In sparse extrinsic reward settings, reinforcement learning remains a challenge despite increasing interest in this field. Existing approaches suggest that intrinsic rewards can alleviate issues caused by reward sparsity. However, many studies overlook the critical role of temporal information, essential for human curiosity. This article introduces a novel intrinsic reward mechanism inspired by human learning processes, where curiosity is evaluated by comparing current observations with historical knowledge. Our method involves training a self-supervised prediction model, periodically saving snapshots of the model parameters, and employing the nuclear norm to assess the temporal inconsistency between predictions from different snapshots as intrinsic rewards. Additionally, we propose a variational weighting mechanism to adaptively assign weights to the snapshots, enhancing the model’s robustness and performance. Experimental results across various benchmark environments demonstrate the efficacy of our approach, which outperforms other state-of-the-art methods without incurring additional training costs and exhibits higher noise tolerance. Our findings indicate that leveraging temporal information in intrinsic rewards can significantly improve exploration performance, motivating future research to develop more robust and accurate reward systems for reinforcement learning.

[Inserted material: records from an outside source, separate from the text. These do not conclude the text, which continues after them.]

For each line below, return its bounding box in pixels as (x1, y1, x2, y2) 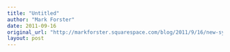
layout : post (7, 35, 44, 42)
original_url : (7, 28, 48, 36)
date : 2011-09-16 (7, 22, 57, 29)
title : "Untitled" (7, 9, 60, 17)
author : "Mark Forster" (7, 16, 75, 23)
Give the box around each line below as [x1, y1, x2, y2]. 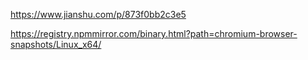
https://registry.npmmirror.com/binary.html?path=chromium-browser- [10, 28, 298, 39]
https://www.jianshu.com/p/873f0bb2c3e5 [10, 9, 187, 20]
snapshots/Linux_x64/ [10, 39, 102, 50]
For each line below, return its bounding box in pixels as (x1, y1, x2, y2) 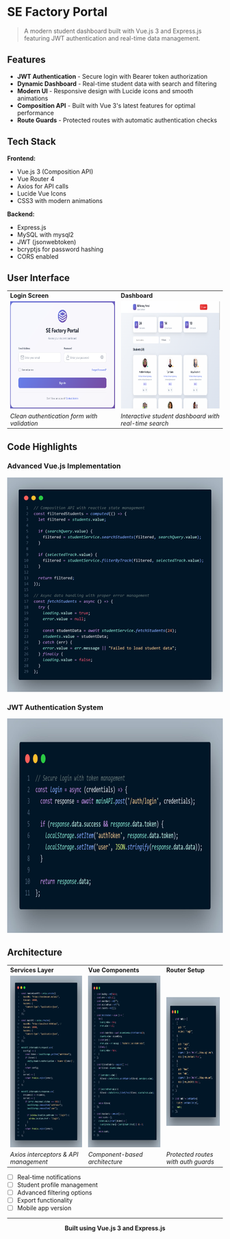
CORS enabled (16, 252, 59, 261)
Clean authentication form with (10, 412, 98, 420)
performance (16, 108, 55, 117)
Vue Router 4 (16, 174, 55, 182)
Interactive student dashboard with (120, 412, 220, 420)
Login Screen (10, 292, 49, 300)
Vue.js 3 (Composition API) (16, 167, 94, 176)
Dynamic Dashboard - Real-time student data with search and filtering (16, 80, 217, 88)
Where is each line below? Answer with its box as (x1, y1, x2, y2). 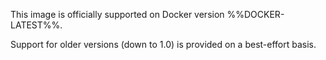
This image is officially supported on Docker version (10, 9, 225, 20)
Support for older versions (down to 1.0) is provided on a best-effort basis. (10, 39, 317, 50)
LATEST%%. (10, 19, 63, 31)
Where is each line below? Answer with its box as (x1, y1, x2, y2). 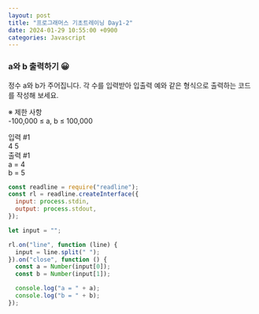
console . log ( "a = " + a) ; (15, 285, 101, 293)
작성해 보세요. (16, 90, 59, 99)
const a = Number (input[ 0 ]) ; (15, 263, 111, 271)
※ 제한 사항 (8, 107, 43, 117)
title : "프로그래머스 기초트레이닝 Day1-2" (8, 19, 134, 27)
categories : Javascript (8, 33, 87, 42)
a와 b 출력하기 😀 (8, 61, 69, 72)
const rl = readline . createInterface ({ (8, 190, 139, 198)
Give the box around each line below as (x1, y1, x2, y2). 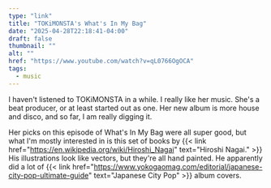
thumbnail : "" (8, 42, 57, 50)
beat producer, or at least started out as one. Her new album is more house (8, 103, 260, 113)
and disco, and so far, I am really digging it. (8, 111, 153, 122)
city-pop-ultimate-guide (8, 170, 89, 180)
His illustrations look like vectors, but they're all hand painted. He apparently (8, 153, 263, 163)
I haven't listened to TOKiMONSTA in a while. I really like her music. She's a (8, 94, 260, 104)
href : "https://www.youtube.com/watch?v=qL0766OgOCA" (8, 58, 195, 66)
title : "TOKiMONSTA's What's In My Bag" (8, 19, 148, 28)
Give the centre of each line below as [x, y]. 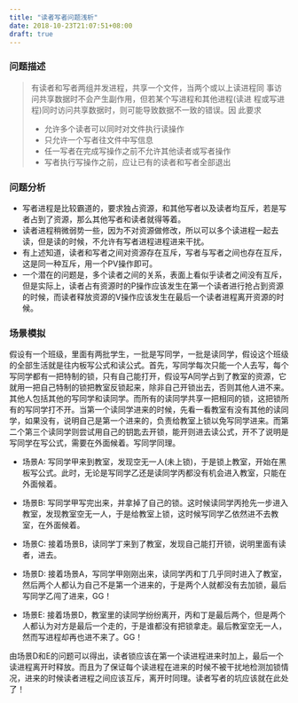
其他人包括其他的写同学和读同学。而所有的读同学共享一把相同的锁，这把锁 [145, 399]
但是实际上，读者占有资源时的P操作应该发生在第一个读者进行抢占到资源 [153, 286]
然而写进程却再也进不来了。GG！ [82, 637]
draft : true [31, 34]
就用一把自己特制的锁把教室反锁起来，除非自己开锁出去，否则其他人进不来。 [149, 388]
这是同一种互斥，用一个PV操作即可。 [90, 264]
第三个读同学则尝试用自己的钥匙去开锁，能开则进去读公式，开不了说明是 [157, 432]
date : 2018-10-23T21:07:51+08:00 [71, 26]
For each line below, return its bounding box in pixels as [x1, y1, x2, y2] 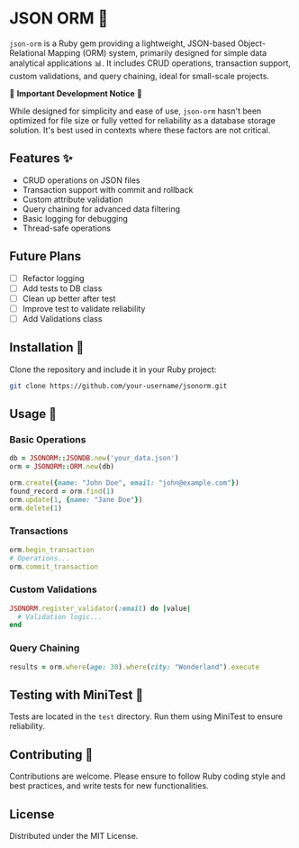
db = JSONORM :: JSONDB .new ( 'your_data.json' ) [9, 454, 179, 463]
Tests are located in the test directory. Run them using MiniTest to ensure [9, 711, 284, 722]
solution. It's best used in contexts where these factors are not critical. [9, 124, 271, 135]
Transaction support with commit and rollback [22, 184, 194, 195]
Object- [237, 38, 267, 49]
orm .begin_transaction [9, 545, 95, 554]
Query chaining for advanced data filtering [22, 203, 181, 214]
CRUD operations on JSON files [22, 175, 140, 186]
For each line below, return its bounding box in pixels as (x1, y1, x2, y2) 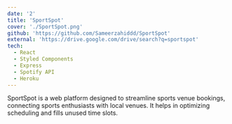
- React (13, 49, 36, 56)
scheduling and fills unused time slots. (7, 109, 118, 117)
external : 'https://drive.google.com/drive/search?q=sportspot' (7, 36, 199, 43)
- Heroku (13, 75, 39, 82)
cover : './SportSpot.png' (7, 23, 83, 30)
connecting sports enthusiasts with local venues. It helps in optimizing (7, 102, 210, 110)
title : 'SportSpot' (7, 17, 64, 24)
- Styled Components (13, 56, 74, 63)
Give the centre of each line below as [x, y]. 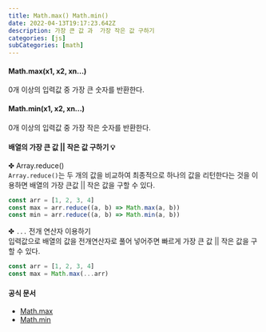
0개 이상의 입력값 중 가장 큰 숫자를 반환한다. [77, 90]
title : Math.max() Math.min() [59, 16]
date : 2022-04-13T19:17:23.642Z [62, 23]
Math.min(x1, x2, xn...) [47, 108]
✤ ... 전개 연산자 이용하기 [50, 231]
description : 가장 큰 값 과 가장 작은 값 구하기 [81, 30]
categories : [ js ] [37, 38]
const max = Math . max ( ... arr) [59, 274]
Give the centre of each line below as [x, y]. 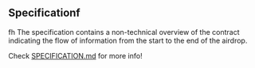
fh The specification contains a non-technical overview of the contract [124, 32]
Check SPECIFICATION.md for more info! [75, 55]
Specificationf [45, 13]
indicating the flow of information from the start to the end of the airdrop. [128, 40]
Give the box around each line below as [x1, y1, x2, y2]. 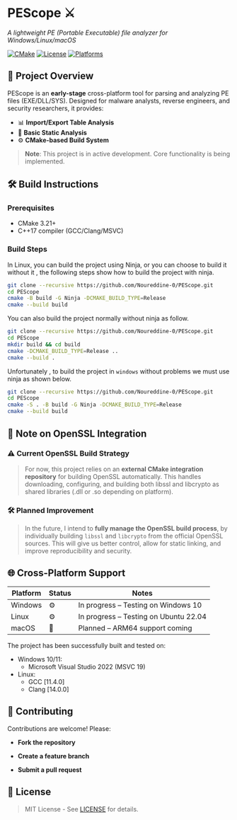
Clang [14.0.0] [28, 685, 69, 693]
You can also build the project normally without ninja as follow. [7, 314, 190, 323]
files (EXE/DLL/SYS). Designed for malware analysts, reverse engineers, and [7, 96, 230, 105]
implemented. [24, 157, 65, 166]
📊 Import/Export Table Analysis [17, 118, 115, 127]
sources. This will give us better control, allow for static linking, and [24, 539, 221, 548]
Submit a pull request [17, 766, 82, 774]
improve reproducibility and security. [24, 547, 132, 555]
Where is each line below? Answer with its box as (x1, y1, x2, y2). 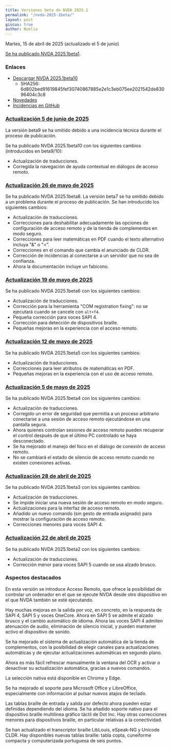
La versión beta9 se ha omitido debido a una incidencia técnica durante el (5, 127, 162, 133)
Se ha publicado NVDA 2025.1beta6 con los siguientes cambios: (5, 288, 141, 294)
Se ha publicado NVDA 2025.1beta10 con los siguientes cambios (5, 142, 141, 149)
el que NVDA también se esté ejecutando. (5, 597, 94, 603)
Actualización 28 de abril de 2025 (5, 472, 91, 480)
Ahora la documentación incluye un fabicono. (12, 263, 109, 270)
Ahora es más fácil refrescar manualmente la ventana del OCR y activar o (5, 659, 160, 666)
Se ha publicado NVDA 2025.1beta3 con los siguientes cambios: (5, 484, 141, 490)
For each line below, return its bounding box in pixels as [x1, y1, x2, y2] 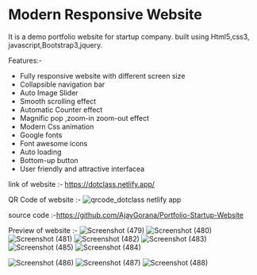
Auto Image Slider [19, 87, 79, 97]
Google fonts [19, 130, 63, 140]
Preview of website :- [8, 225, 78, 235]
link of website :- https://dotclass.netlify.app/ [8, 179, 155, 188]
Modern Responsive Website [8, 6, 202, 24]
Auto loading [19, 147, 62, 157]
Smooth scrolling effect [19, 96, 97, 106]
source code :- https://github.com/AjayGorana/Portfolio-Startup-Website [8, 210, 244, 219]
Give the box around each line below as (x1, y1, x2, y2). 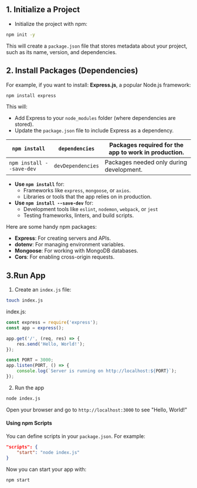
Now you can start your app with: (6, 466, 87, 473)
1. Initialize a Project (6, 5, 80, 15)
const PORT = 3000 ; (6, 357, 54, 363)
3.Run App (6, 270, 46, 280)
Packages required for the (109, 141, 184, 149)
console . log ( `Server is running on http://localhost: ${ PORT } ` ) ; (16, 368, 177, 374)
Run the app (14, 384, 45, 391)
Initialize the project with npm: (14, 20, 88, 27)
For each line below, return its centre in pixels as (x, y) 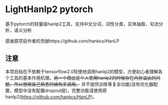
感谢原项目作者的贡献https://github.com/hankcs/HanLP (62, 41)
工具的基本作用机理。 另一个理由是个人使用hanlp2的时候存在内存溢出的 (82, 78)
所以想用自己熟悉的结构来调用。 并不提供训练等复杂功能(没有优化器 (84, 84)
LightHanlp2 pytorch (49, 9)
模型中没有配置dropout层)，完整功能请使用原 (60, 90)
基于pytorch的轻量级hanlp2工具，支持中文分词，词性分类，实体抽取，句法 (82, 24)
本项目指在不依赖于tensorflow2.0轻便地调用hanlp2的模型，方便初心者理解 (82, 71)
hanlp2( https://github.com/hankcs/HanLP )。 (51, 96)
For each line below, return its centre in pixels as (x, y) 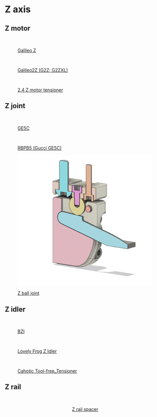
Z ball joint (29, 293)
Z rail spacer (85, 409)
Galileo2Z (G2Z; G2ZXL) (43, 70)
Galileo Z (27, 50)
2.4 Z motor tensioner (40, 90)
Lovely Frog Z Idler (37, 351)
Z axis (18, 9)
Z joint (15, 106)
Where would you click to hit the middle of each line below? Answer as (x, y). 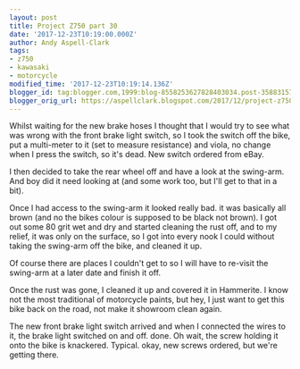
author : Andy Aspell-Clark (59, 42)
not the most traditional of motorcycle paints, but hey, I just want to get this (147, 299)
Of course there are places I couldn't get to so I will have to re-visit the (139, 264)
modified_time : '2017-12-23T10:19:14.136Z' (92, 84)
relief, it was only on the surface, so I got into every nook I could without (142, 237)
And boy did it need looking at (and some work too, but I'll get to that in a (143, 181)
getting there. (34, 355)
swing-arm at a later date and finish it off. (85, 273)
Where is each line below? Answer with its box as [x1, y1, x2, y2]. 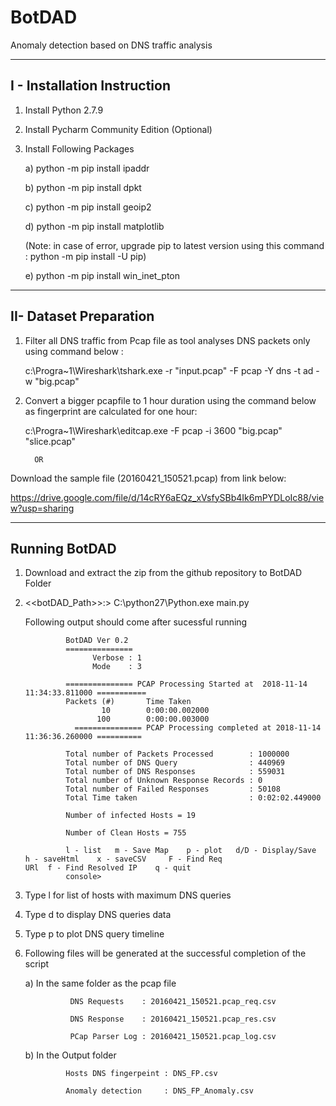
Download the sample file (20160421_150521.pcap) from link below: [10, 472, 287, 484]
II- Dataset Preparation [10, 308, 155, 325]
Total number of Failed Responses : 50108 [65, 784, 281, 795]
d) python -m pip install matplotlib [24, 220, 165, 232]
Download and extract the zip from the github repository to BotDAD [24, 567, 303, 579]
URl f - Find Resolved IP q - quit [24, 863, 192, 873]
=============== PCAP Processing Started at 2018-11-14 [65, 679, 308, 690]
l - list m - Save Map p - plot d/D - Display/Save [65, 846, 317, 856]

Using multiple data with diverse fidelities to provide surrogate simulations through GPs

Ben Yang, Boyi Chen, Yanbin Liu, Jinbao Chen, Gaussian process fusion method for multi-fidelity data with heterogeneity distribution in aerospace vehicle flight dynamics, Engineering Applications of Artificial Intelligence, Volume 138, Part A, 2024, DOI: 10.1016/j.engappai.2024.109228.

In the engineering design of aerospace vehicles, design data at different stages exhibit hierarchical and heterogeneous distribution characteristics. Specifically, high-fidelity design data (such as from computational fluid dynamics simulations and flight tests) are costly and time-consuming to obtain. Moreover, the limited high-precision samples that are acquired often fail to cover the entire design space, resulting in a distribution characterized by small sample sizes. A critical challenge in data-driven modeling is efficiently fusing low-fidelity data with limited heterogeneous high-fidelity data to improve model accuracy and predictive performance. In response to this challenge, this paper introduces a Gaussian process fusion method for multi-fidelity data, founded on distribution characteristics. Multi-fidelity data are represented as intermediate surrogates using Gaussian processes, identifying heteroscedastic noise properties and deriving posterior distributions. The fusion is then treated as an optimization problem for prediction variance, using K-nearest neighbors and spatial clustering to determine optimal weights, which are adaptively adjusted based on sample density. These weights are adaptively adjusted based on the sample density to strengthen the local modeling behavior. The paper concludes with a comparative analysis, evaluating the proposed method against other conventional approaches using numerical cases and an aerodynamic prediction scenario for aerospace vehicles. A comparative analysis shows that the proposed method improves global modeling accuracy by 45% and reduces the demand for high-fidelity samples by over 40% compared to traditional methods. Applied in aerospace design, the method effectively merges multi-source data, establishing a robust hypersonic aerodynamic database while controlling modeling costs and demonstrating robustness to sample distribution.